Your objective:
Give back exactly the stretch of data below from the line holding "Auto-Enrollment: No" through the line holding "Mtm Machining, INC. — 12 participants", both ends included, and leave the remaining lines out.

[Saved entries]

------------------------------------------------------------

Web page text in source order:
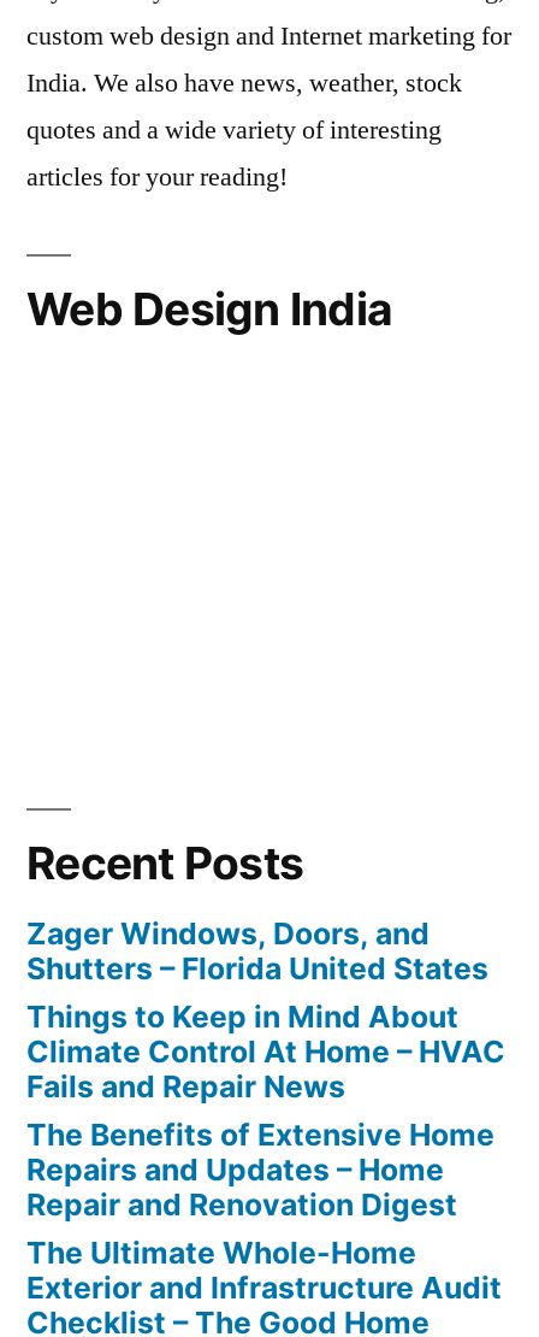
custom web design and Internet marketing for
India. We also have news, weather, stock
quotes and a wide variety of interesting
articles for your reading!
Web Design India
Recent Posts
Zager Windows, Doors, and
Shutters – Florida United States
Things to Keep in Mind About
Climate Control At Home – HVAC
Fails and Repair News
The Benefits of Extensive Home
Repairs and Updates – Home
Repair and Renovation Digest
The Ultimate Whole-Home
Exterior and Infrastructure Audit
Checklist – The Good Home
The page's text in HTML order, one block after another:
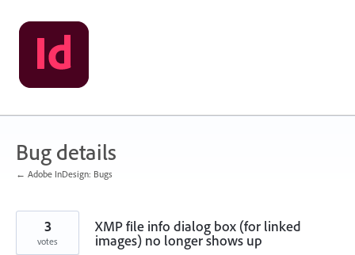
Skip
to
content
Bug details
← Adobe InDesign: Bugs
XMP file info dialog box (for linked
images) no longer shows up
3
votes
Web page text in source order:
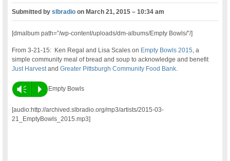
Submitted byslbradio onMarch 21, 2015 – 10:34 am
[dmalbum path=”/wp-content/uploads/dm-albums/Empty Bowls/”/]
From 3-21-15: Ken Regal and Lisa Scales on Empty Bowls 2015 , a
simple community meal of bread and soup to acknowledge and benefit
Just Harvest andGreater Pittsburgh Community Food Bank
Vm P Empty Bowls
[audio:http://archived.slbradio.org/mp3/artists/2015-03-
21_EmptyBowls_2015.mp3]
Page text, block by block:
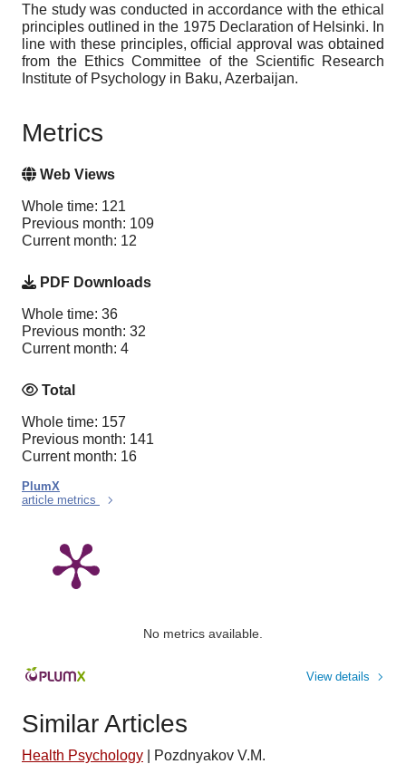
The study was conducted in accordance with the ethical
principles outlined in the 1975 Declaration of Helsinki. In
line with these principles, official approval was obtained
from the Ethics Committee of the Scientific Research
Institute of Psychology in Baku, Azerbaijan.
Metrics
Web Views
Whole time: 121
Previous month: 109
Current month: 12
PDF Downloads
Whole time: 36
Previous month: 32
Current month: 4
Total
Whole time: 157
Previous month: 141
Current month: 16
PlumX
article metrics
No metrics available.
View details
Similar Articles
Health Psychology
Pozdnyakov V.M.
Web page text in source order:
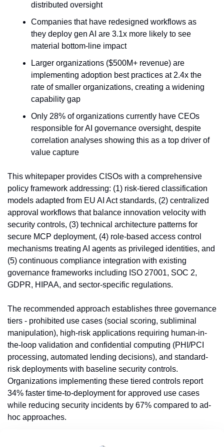
distributed oversight
Companies that have redesigned workflows as
they deploy gen AI are 3.1x more likely to see
material bottom-line impact
Larger organizations ($500M+ revenue) are
implementing adoption best practices at 2.4x the
rate of smaller organizations, creating a widening
capability gap
Only 28% of organizations currently have CEOs
responsible for AI governance oversight, despite
correlation analyses showing this as a top driver of
value capture
This whitepaper provides CISOs with a comprehensive
policy framework addressing: (1) risk-tiered classification
models adapted from EU AI Act standards, (2) centralized
approval workflows that balance innovation velocity with
security controls, (3) technical architecture patterns for
secure MCP deployment, (4) role-based access control
mechanisms treating AI agents as privileged identities, and
(5) continuous compliance integration with existing
governance frameworks including ISO 27001, SOC 2,
GDPR, HIPAA, and sector-specific regulations.
The recommended approach establishes three governance
tiers - prohibited use cases (social scoring, subliminal
manipulation), high-risk applications requiring human-in-
the-loop validation and confidential computing (PHI/PCI
processing, automated lending decisions), and standard-
risk deployments with baseline security controls.
Organizations implementing these tiered controls report
34% faster time-to-deployment for approved use cases
while reducing security incidents by 67% compared to ad-
hoc approaches.
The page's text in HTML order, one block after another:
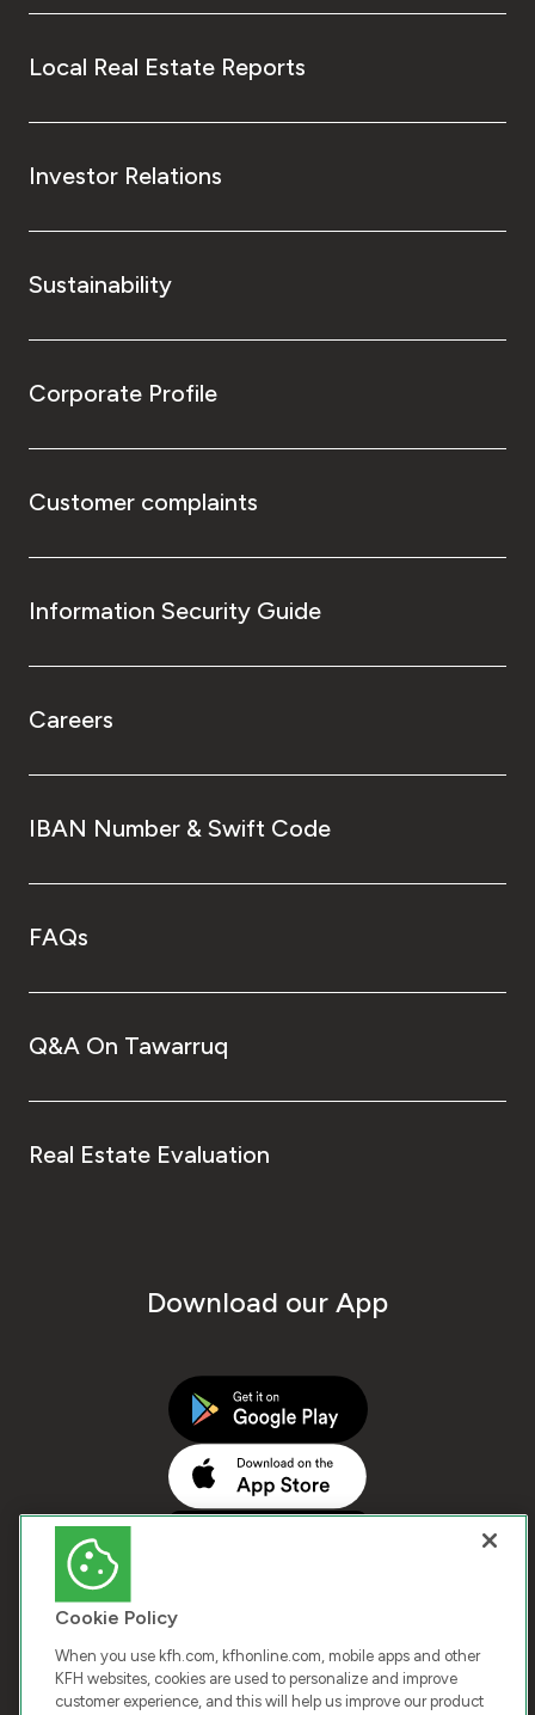
Local Real Estate Reports
Investor Relations
Sustainability
Corporate Profile
Customer complaints
Information Security Guide
Careers
IBAN Number & Swift Code
FAQs
Q&A On Tawarruq
Real Estate Evaluation
Download our App
Cookie Policy
When you use kfh.com, kfhonline.com, mobile apps and other
KFH websites, cookies are used to personalize and improve
customer experience, and this will help us improve our product
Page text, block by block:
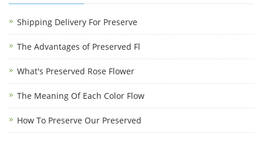
Shipping Delivery For Preserve
The Advantages of Preserved Fl
What's Preserved Rose Flower
The Meaning Of Each Color Flow
How To Preserve Our Preserved
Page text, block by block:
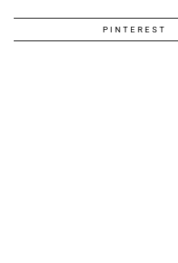
PINTEREST
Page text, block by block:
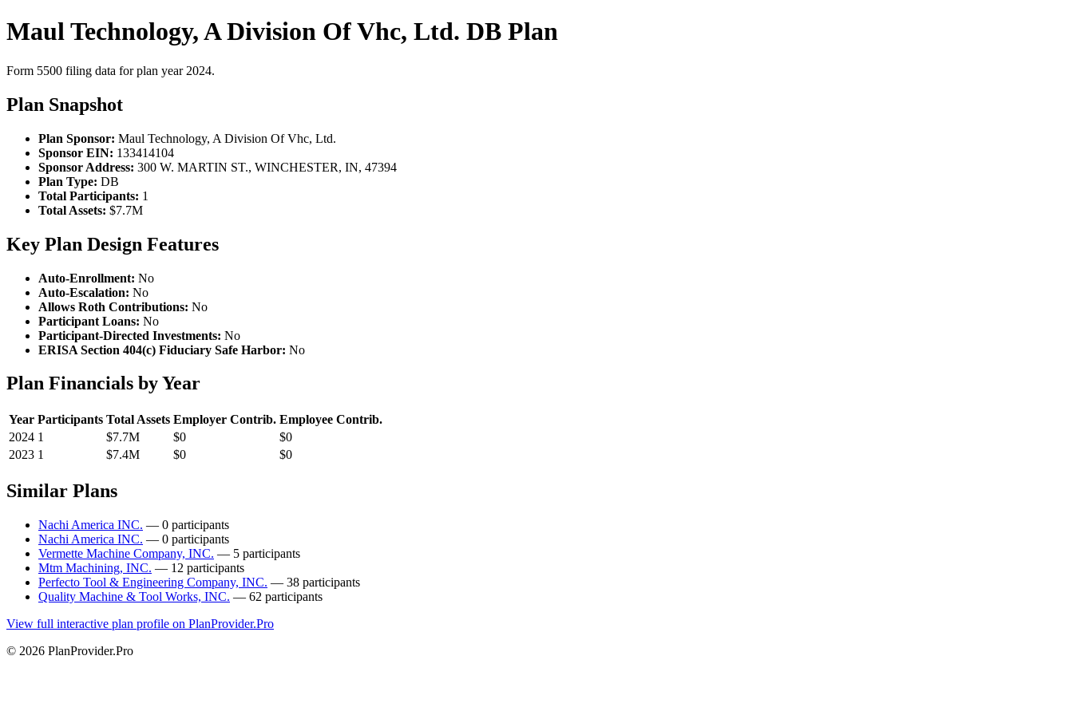
Maul Technology, A Division Of Vhc, Ltd. DB Plan
Form 5500 filing data for plan year 2024.
Plan Snapshot
Plan Sponsor: Maul Technology, A Division Of Vhc, Ltd.
Sponsor EIN: 133414104
Sponsor Address: 300 W. MARTIN ST., WINCHESTER, IN, 47394
Plan Type: DB
Total Participants: 1
Total Assets: $7.7M
Key Plan Design Features
Auto-Enrollment: No
Auto-Escalation: No
Allows Roth Contributions: No
Participant Loans: No
Participant-Directed Investments: No
ERISA Section 404(c) Fiduciary Safe Harbor: No
Plan Financials by Year
Year Participants Total Assets Employer Contrib. Employee Contrib.
2024 1 $7.7M $0
$0
2023 1 $7.4M $0 $0
Similar Plans
Nachi America INC. — 0 participants
Nachi America INC. — 0 participants
Vermette Machine Company, INC. — 5 participants
Mtm Machining, INC. — 12 participants
Perfecto Tool & Engineering Company, INC. — 38 participants
Quality Machine & Tool Works, INC. — 62 participants
View full interactive plan profile on PlanProvider.Pro
© 2026 PlanProvider.Pro
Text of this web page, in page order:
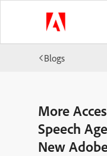
Blogs
More
Speech
New
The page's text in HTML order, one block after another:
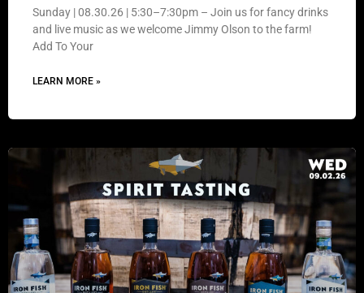
Sunday | 08.30.26 | 5:30–7:30pm – Join us for fancy drinks
and live music as we welcome Jimmy Olson to the farm!
Add To Your
LEARN MORE »
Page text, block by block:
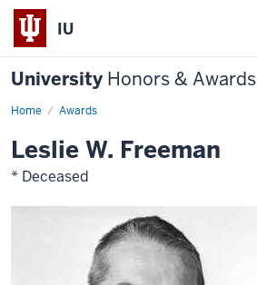
IU
University Honors & Awards
Home Awards
Leslie W. Freeman
* Deceased
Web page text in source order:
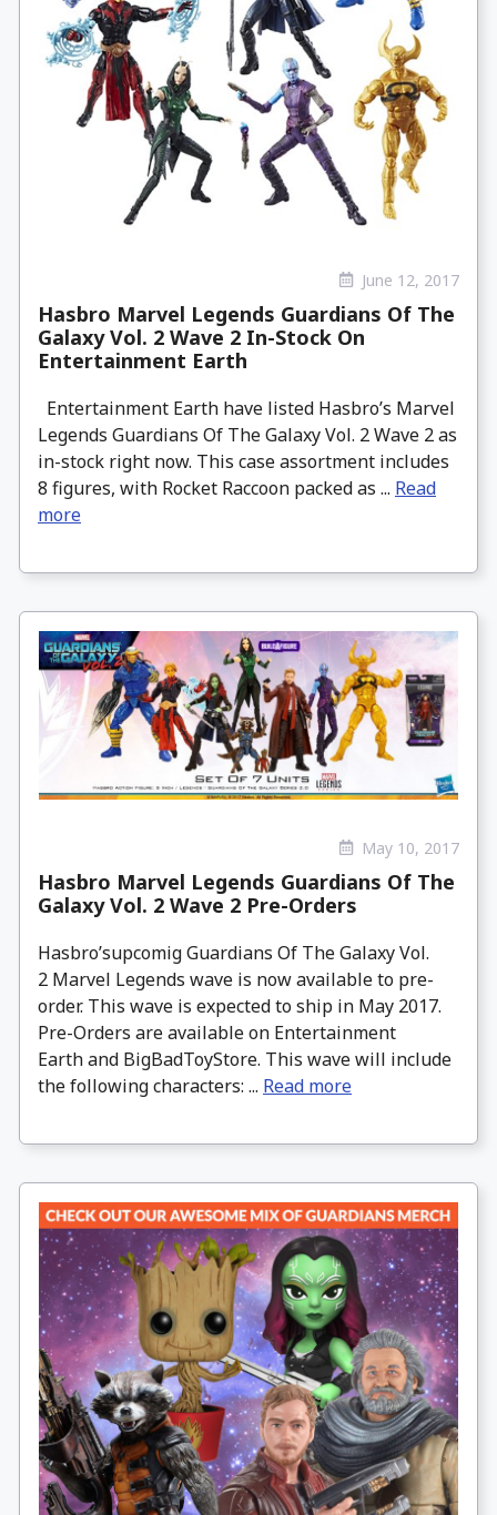
June 12, 2017
Hasbro Marvel Legends Guardians Of The
Galaxy Vol. 2 Wave 2 In-Stock On
Entertainment Earth
Entertainment Earth have listed Hasbro’s Marvel
Legends Guardians Of The Galaxy Vol. 2 Wave 2 as
in-stock right now. This case assortment includes
8 figures, with Rocket Raccoon packed as ... Read
more
May 10, 2017
Hasbro Marvel Legends Guardians Of The
Galaxy Vol. 2 Wave 2 Pre-Orders
Hasbro’supcomig Guardians Of The Galaxy Vol.
2 Marvel Legends wave is now available to pre-
order. This wave is expected to ship in May 2017.
Pre-Orders are available on Entertainment
Earth and BigBadToyStore. This wave will include
the following characters: ... Read more
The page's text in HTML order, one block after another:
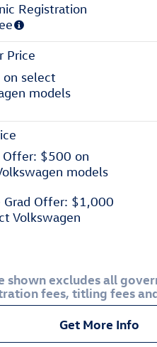
Registration
Price
select
models
Offer: $500 on
models
Grad Offer: $1,000
Volkswagen
shown excludes all
fees, titling fees
Get More Info
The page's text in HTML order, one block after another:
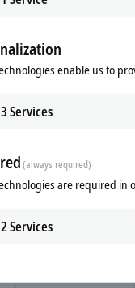
aims to integrate all
has included image
is now complete thanks
Machine builders and
their disposal that covers
into the system,
enable us to
3Services
(always required)
are required in
2Services
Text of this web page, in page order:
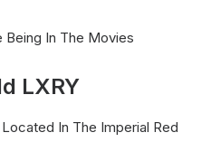
Being In The Movies
LXRY
In The Imperial Red
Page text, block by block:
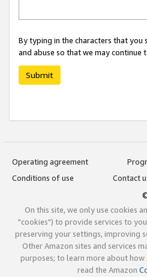
By typing in the characters that
and abuse so that we may
Submit
Operating agreement
Conditions of use
Contact
On this site, we only use cookies
"cookies") to provide services to
preserving your settings, improving
Other Amazon sites and services
purposes; to learn more about how
read the Amazon
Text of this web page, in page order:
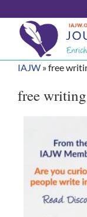
to
content
IAJW »free
free writing
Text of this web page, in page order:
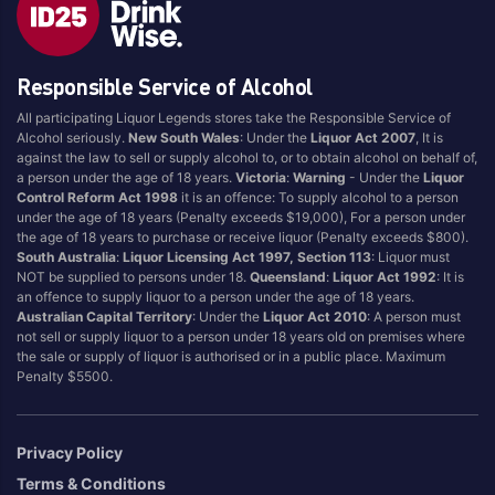
Style
1.5LT
750ML
Australian
Cabernet Sauvignon
Champagne
Chardonnay
Flavoured
Gift Bag
Ginger
Grapefruit
Malt
Marsala
Pink
Pinot Grigio/Gris
Pinot Noir
Port
Preservative Free
Prosecco
Raspberry
Rose
Sauvignon Blanc
Sgl Malt
Responsible Service of Alcohol
All participating Liquor Legends stores take the Responsible Service of
Alcohol seriously.New South Wales: Under theLiquor Act 2007 , It is
against the law to sell or supply alcohol to, or to obtain alcohol on behalf of,
a person under the age of 18 years.Victoria:Warning - Under theLiquor
Control Reform Act 1998 it is an offence: To supply alcohol to a person
under the age of 18 years (Penalty exceeds $19,000), For a person under
the age of 18 years to purchase or receive liquor (Penalty exceeds $800).
South Australia:Liquor Licensing Act 1997, Section 113: Liquor must
NOT be supplied to persons under 18.Queensland:Liquor Act 1992: It is
an offence to supply liquor to a person under the age of 18 years.
Australian Capital Territory: Under theLiquor Act 2010: A person must
not sell or supply liquor to a person under 18 years old on premises where
the sale or supply of liquor is authorised or in a public place. Maximum
Penalty $5500.
Privacy Policy
Terms & Conditions
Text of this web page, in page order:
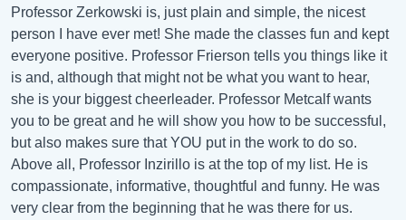
Professor Zerkowski is, just plain and simple, the nicest
person I have ever met! She made the classes fun and kept
everyone positive. Professor Frierson tells you things like it
is and, although that might not be what you want to hear,
she is your biggest cheerleader. Professor Metcalf wants
you to be great and he will show you how to be successful,
but also makes sure that YOU put in the work to do so.
Above all, Professor Inzirillo is at the top of my list. He is
compassionate, informative, thoughtful and funny. He was
very clear from the beginning that he was there for us.
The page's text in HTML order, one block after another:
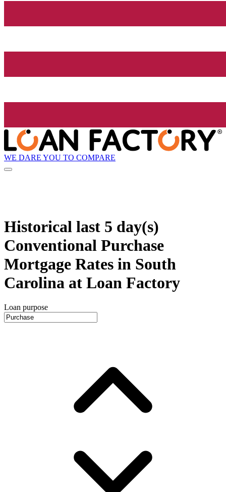
WE DARE YOU TO COMPARE
Historical last 5 day(s)
Conventional Purchase
Mortgage Rates in South
Carolina at Loan Factory
Loan purpose
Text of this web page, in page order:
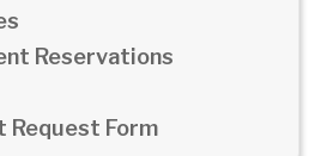
Reservations
Request Form
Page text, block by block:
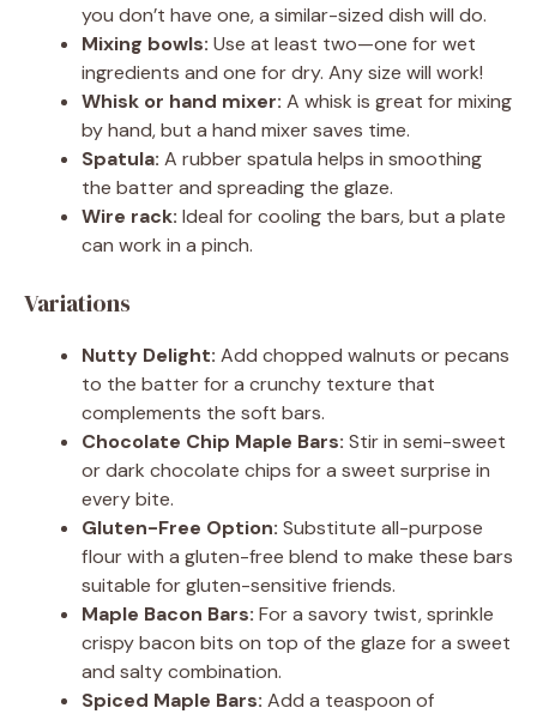
you don’t have one, a similar-sized dish will do.
Mixing bowls: Use at least two—one for wet
ingredients and one for dry. Any size will work!
Whisk or hand mixer: A whisk is great for mixing
by hand, but a hand mixer saves time.
Spatula: A rubber spatula helps in smoothing
the batter and spreading the glaze.
Wire rack: Ideal for cooling the bars, but a plate
can work in a pinch.
Variations
Nutty Delight: Add chopped walnuts or pecans
to the batter for a crunchy texture that
complements the soft bars.
Chocolate Chip Maple Bars: Stir in semi-sweet
or dark chocolate chips for a sweet surprise in
every bite.
Gluten-Free Option: Substitute all-purpose
flour with a gluten-free blend to make these bars
suitable for gluten-sensitive friends.
Maple Bacon Bars: For a savory twist, sprinkle
crispy bacon bits on top of the glaze for a sweet
and salty combination.
Spiced Maple Bars: Add a teaspoon of
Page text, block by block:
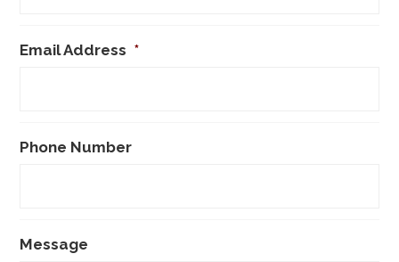
Email Address *
Phone Number
Message
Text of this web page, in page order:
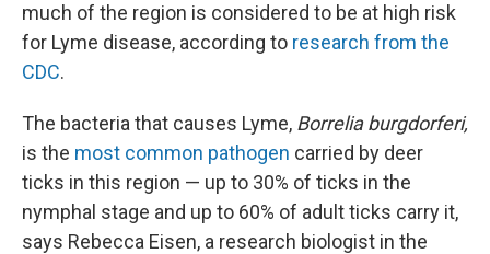
much of the region is considered to be at high risk
for Lyme disease, according to research from the
CDC.
The bacteria that causes Lyme, Borrelia burgdorferi,
is the most common pathogen carried by deer
ticks in this region — up to 30% of ticks in the
nymphal stage and up to 60% of adult ticks carry it,
says Rebecca Eisen, a research biologist in the

------------------------------------------------------------

Answer to the problem:
Auto-Enrollment: No
Auto-Escalation: No
Allows Roth Contributions: No
Participant Loans: No
Participant-Directed Investments: No
ERISA Section 404(c) Fiduciary Safe Harbor: No
Plan Financials by Year
Year Participants Total Assets Employer Contrib. Employee Contrib.
2024 1 $7.7M $0
$0
2023 1 $7.4M $0 $0
Similar Plans
Nachi America INC. — 0 participants
Nachi America INC. — 0 participants
Vermette Machine Company, INC. — 5 participants
Mtm Machining, INC. — 12 participants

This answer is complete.